The Truman Doctrine, for instance, was based on the democratic ideology: If the U.S. assists all nations under threat from external or internal authoritarian forces, they would join the family of democratic nations. All ideologies are based on assumptions, and most assumptions are based on perceptions, not necessarily on realities.

The perceptions could be dwelling on fake news. In 2014, when he was the vice president, Biden accused Erdoğan of intentionally facilitating the growth of Daesh in Syria. He even claimed that Erdoğan had admitted that. But it was all false and Biden lost face when he publicly admitted his mistake and apologized following a diplomatic rift between the two countries.

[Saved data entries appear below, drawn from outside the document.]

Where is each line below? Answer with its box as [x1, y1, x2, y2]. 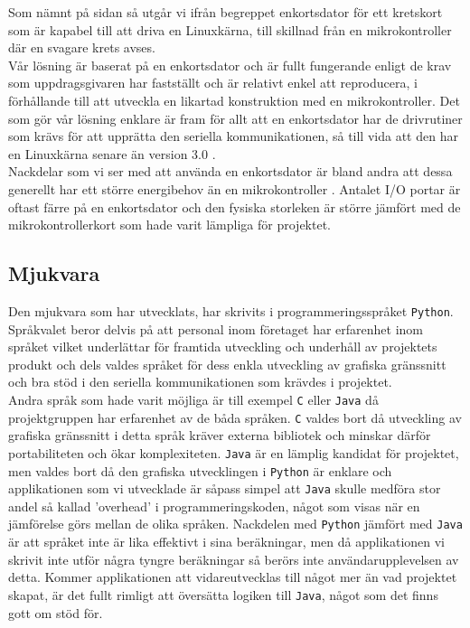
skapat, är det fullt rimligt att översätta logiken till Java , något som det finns [8, 585, 438, 604]
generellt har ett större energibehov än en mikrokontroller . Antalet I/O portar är [8, 179, 461, 198]
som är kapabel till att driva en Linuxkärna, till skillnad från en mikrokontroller [8, 20, 452, 39]
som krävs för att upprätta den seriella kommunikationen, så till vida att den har [8, 127, 458, 145]
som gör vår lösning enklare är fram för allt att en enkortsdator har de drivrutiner [8, 108, 463, 127]
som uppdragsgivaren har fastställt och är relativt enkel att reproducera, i [8, 73, 418, 92]
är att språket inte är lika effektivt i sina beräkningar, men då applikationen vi [8, 532, 445, 551]
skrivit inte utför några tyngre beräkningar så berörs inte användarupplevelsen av [8, 549, 459, 568]

The so-called "genocide," Turkey asserts, is a period of sad events that resulted from the sovereign rights of the Ottomans in a war with Czarist Russia. Some Armenian terrorist brigades were attacking from behind the lines of Ottoman soldiers who were defending the country from the Russians. As the U.S. did when it set up the internment camps for Japanese Americans during World War II, the Ottomans also forced Armenian civilians to relocate within Ottoman lands.

The U.S. relocated about 120,000 people of Japanese ancestry, the number of the relocated Armenians were estimated to be twice as much, or 450,000, but never 1.5 million as claimed by Armenia. It is also true that many Armenian people perished on the road or in the destinations they were sent to.

The new adventure "The Rotten Alliance of Liberals and Neocons" the United States seems to be embarking upon started with a false step. I am afraid this ideological myopia is going to waste yet another four – perhaps eight – years for the U.S.